# is zeiss ZE Lenses worth to buy for 5d Mark 3 ???



## khansvision (Apr 25, 2013)

hi friends,
planning to purchase Zeiss ZE Lenses 18mm T 3.5, 35MM T2, 50mm T 1.4, 85mm T 1.4 ranges to fulfill my primes for 5D Mark 3 i have following lenses 
14mm(f2.8), 50mm(f1.8),24-105(f4L),70-200(f2.8L), 
vintage lenses :
Promura MC 135mm f/2.8, Bell & Howell macro zoom lens 70-150mm 1:3.8 (using with adopter)

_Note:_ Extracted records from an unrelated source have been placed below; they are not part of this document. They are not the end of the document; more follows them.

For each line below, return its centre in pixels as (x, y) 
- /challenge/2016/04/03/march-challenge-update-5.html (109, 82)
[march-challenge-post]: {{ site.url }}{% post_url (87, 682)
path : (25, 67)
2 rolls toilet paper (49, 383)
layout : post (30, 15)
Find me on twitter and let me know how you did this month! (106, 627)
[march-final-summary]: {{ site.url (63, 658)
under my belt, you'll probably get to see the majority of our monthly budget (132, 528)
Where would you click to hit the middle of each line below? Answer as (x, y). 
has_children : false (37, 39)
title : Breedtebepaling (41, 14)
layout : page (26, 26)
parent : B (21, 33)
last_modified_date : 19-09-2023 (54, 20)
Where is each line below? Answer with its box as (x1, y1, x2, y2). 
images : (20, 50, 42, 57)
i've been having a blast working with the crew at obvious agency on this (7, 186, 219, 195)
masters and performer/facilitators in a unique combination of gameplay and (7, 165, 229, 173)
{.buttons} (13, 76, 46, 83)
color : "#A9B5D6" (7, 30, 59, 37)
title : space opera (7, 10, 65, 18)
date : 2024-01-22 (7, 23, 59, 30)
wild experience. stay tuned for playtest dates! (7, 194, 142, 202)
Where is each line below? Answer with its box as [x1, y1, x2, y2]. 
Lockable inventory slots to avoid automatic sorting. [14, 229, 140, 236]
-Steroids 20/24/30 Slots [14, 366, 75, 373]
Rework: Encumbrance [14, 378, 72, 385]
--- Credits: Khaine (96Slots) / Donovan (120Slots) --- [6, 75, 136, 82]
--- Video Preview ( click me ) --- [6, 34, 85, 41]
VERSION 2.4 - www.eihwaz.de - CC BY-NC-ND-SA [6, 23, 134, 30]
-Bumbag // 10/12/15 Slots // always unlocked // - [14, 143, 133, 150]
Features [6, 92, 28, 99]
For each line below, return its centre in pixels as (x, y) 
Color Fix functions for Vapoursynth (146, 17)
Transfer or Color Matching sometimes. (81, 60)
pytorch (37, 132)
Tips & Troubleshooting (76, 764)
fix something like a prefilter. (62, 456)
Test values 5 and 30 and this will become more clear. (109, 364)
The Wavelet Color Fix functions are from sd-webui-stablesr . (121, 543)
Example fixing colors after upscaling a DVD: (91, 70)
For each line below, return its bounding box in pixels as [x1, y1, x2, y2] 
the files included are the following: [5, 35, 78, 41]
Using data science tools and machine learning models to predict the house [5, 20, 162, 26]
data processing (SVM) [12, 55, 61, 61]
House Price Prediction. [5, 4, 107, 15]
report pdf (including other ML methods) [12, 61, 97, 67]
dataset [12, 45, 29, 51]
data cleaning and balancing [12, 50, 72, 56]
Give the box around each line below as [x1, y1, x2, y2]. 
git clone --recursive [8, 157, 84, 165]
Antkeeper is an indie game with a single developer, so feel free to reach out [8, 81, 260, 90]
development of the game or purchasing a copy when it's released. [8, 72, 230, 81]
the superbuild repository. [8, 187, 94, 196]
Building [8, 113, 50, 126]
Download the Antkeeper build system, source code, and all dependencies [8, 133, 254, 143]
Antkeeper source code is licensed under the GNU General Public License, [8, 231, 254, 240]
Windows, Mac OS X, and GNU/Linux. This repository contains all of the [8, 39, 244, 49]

looking for your valuable suggestions.

ms khan


----------



## Menace (Apr 25, 2013)

If you have used these Zeiss lenses before and are familiar with them than b all means go for it and enjoy


----------



## yogi (Apr 27, 2013)

I assume you are aware that Zeiss Lenses for Canon are manual focus lenses. Not generally good for action photography stills, though i am sure there are experienced photographers good at manual photography. Also good for videography. As you can see from my gear list, i dont own a 5dmklll, but the 5dmkll. But i do own several Zeiss lenses and like the Zeiss "look". I suggest you look at previous posts conerning Zeiss lenses on Cr , most @ Third Party Manufacturers. There are a few Zeiss websites you might want to visit, some of which i listed on the Thoughts on the canon 5 lenskit post. I dont think you can swap out the focus screen on the 5dlll to one that is better for manual focusing, though i could be wrong about this. Anyway, some things to think about before you spend a lot of money. Hope you make a wise decision.


----------



## hamada (Apr 28, 2013)

khansvision said:


> hi friends,
> planning to purchase Zeiss ZE Lenses 18mm T 3.5, 35MM T2, 50mm T 1.4, 85mm T 1.4 ranges to fulfill my primes for 5D Mark 3 i have following lenses
> 14mm(f2.8), 50mm(f1.8),24-105(f4L),70-200(f2.8L),
> vintage lenses :
> ...



how should we know?

if you are a person that shoots sport or hate to manual focus... i guess it´s not worth it.


----------



## RGomezPhotos (Apr 28, 2013)

So what is your question? Why don't you rent them and find out if you like them?


----------



## noisejammer (May 2, 2013)

I suggest that before you spend a penny, you take out a subscription at www.zeissguide.com and study it. Each of the lenses in the ZE / ZF range are reviewed in detail.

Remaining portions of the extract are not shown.